[ACTIVITY]
Transcribe every record exactly, omitting none.

Records from a data collection:

——

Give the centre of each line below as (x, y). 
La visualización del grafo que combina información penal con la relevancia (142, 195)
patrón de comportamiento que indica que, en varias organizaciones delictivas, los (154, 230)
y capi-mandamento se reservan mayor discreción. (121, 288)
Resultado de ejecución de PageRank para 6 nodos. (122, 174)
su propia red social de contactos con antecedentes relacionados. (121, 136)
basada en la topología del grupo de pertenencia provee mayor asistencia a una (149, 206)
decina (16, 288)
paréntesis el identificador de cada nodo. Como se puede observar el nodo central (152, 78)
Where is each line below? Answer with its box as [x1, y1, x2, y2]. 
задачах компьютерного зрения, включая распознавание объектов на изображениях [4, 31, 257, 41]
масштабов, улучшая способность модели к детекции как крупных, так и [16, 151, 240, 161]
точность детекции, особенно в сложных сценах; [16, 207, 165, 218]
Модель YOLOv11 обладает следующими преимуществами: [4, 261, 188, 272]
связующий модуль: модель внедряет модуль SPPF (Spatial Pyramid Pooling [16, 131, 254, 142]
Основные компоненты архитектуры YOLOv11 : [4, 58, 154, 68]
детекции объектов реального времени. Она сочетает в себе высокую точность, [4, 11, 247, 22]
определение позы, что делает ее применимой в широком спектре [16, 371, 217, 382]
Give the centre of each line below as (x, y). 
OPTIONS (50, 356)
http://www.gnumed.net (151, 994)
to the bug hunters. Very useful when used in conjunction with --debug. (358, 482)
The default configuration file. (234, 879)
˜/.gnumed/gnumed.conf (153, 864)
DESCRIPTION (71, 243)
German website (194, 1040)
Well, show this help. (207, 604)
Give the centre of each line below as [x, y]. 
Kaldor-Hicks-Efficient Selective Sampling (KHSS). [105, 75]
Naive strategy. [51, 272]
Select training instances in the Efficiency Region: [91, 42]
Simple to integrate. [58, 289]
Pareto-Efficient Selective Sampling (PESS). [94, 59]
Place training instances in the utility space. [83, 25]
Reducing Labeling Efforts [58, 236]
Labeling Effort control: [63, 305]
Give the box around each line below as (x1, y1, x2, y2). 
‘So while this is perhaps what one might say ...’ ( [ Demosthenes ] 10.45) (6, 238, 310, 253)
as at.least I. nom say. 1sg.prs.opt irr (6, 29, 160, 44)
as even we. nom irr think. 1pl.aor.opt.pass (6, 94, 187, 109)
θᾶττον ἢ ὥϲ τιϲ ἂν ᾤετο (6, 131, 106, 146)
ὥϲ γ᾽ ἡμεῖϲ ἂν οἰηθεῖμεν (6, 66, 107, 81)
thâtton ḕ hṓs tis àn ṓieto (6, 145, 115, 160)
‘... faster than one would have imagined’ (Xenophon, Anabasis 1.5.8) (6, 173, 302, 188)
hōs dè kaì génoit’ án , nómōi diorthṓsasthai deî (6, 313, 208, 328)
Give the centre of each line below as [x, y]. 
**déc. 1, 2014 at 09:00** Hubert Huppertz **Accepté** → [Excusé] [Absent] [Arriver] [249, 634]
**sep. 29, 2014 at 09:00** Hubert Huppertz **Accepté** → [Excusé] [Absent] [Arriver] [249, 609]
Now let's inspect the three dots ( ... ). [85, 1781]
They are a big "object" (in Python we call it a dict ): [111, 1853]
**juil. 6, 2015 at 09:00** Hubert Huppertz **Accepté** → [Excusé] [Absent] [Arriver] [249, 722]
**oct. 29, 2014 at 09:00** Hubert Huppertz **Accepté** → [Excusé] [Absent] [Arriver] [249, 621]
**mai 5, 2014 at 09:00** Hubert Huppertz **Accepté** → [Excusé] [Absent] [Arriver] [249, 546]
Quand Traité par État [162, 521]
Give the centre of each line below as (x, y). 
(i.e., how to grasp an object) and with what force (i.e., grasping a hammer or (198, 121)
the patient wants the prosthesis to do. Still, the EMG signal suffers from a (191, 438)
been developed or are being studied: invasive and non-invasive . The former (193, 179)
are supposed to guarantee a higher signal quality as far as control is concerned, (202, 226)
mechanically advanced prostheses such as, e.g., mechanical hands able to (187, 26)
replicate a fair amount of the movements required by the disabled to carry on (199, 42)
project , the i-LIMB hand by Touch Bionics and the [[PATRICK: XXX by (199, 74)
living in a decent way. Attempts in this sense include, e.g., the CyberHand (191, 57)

——

[ANSWER SECTION]
Give the centre of each line below as (x, y). 
La visualización del grafo que combina información penal con la relevancia (142, 195)
patrón de comportamiento que indica que, en varias organizaciones delictivas, los (154, 230)
y capi-mandamento se reservan mayor discreción. (121, 288)
Resultado de ejecución de PageRank para 6 nodos. (122, 174)
su propia red social de contactos con antecedentes relacionados. (121, 136)
basada en la topología del grupo de pertenencia provee mayor asistencia a una (149, 206)
decina (16, 288)
paréntesis el identificador de cada nodo. Como se puede observar el nodo central (152, 78)
Where is each line below? Answer with its box as [x1, y1, x2, y2]. 
задачах компьютерного зрения, включая распознавание объектов на изображениях [4, 31, 257, 41]
масштабов, улучшая способность модели к детекции как крупных, так и [16, 151, 240, 161]
точность детекции, особенно в сложных сценах; [16, 207, 165, 218]
Модель YOLOv11 обладает следующими преимуществами: [4, 261, 188, 272]
связующий модуль: модель внедряет модуль SPPF (Spatial Pyramid Pooling [16, 131, 254, 142]
Основные компоненты архитектуры YOLOv11 : [4, 58, 154, 68]
детекции объектов реального времени. Она сочетает в себе высокую точность, [4, 11, 247, 22]
определение позы, что делает ее применимой в широком спектре [16, 371, 217, 382]
Give the centre of each line below as (x, y). 
OPTIONS (50, 356)
http://www.gnumed.net (151, 994)
to the bug hunters. Very useful when used in conjunction with --debug. (358, 482)
The default configuration file. (234, 879)
˜/.gnumed/gnumed.conf (153, 864)
DESCRIPTION (71, 243)
German website (194, 1040)
Well, show this help. (207, 604)
Give the centre of each line below as [x, y]. 
Kaldor-Hicks-Efficient Selective Sampling (KHSS). [105, 75]
Naive strategy. [51, 272]
Select training instances in the Efficiency Region: [91, 42]
Simple to integrate. [58, 289]
Pareto-Efficient Selective Sampling (PESS). [94, 59]
Place training instances in the utility space. [83, 25]
Reducing Labeling Efforts [58, 236]
Labeling Effort control: [63, 305]
Give the box around each line below as (x1, y1, x2, y2). 
‘So while this is perhaps what one might say ...’ ( [ Demosthenes ] 10.45) (6, 238, 310, 253)
as at.least I. nom say. 1sg.prs.opt irr (6, 29, 160, 44)
as even we. nom irr think. 1pl.aor.opt.pass (6, 94, 187, 109)
θᾶττον ἢ ὥϲ τιϲ ἂν ᾤετο (6, 131, 106, 146)
ὥϲ γ᾽ ἡμεῖϲ ἂν οἰηθεῖμεν (6, 66, 107, 81)
thâtton ḕ hṓs tis àn ṓieto (6, 145, 115, 160)
‘... faster than one would have imagined’ (Xenophon, Anabasis 1.5.8) (6, 173, 302, 188)
hōs dè kaì génoit’ án , nómōi diorthṓsasthai deî (6, 313, 208, 328)
Give the centre of each line below as [x, y]. 
**déc. 1, 2014 at 09:00** Hubert Huppertz **Accepté** → [Excusé] [Absent] [Arriver] [249, 634]
**sep. 29, 2014 at 09:00** Hubert Huppertz **Accepté** → [Excusé] [Absent] [Arriver] [249, 609]
Now let's inspect the three dots ( ... ). [85, 1781]
They are a big "object" (in Python we call it a dict ): [111, 1853]
**juil. 6, 2015 at 09:00** Hubert Huppertz **Accepté** → [Excusé] [Absent] [Arriver] [249, 722]
**oct. 29, 2014 at 09:00** Hubert Huppertz **Accepté** → [Excusé] [Absent] [Arriver] [249, 621]
**mai 5, 2014 at 09:00** Hubert Huppertz **Accepté** → [Excusé] [Absent] [Arriver] [249, 546]
Quand Traité par État [162, 521]
Give the centre of each line below as (x, y). 
(i.e., how to grasp an object) and with what force (i.e., grasping a hammer or (198, 121)
the patient wants the prosthesis to do. Still, the EMG signal suffers from a (191, 438)
been developed or are being studied: invasive and non-invasive . The former (193, 179)
are supposed to guarantee a higher signal quality as far as control is concerned, (202, 226)
mechanically advanced prostheses such as, e.g., mechanical hands able to (187, 26)
replicate a fair amount of the movements required by the disabled to carry on (199, 42)
project , the i-LIMB hand by Touch Bionics and the [[PATRICK: XXX by (199, 74)
living in a decent way. Attempts in this sense include, e.g., the CyberHand (191, 57)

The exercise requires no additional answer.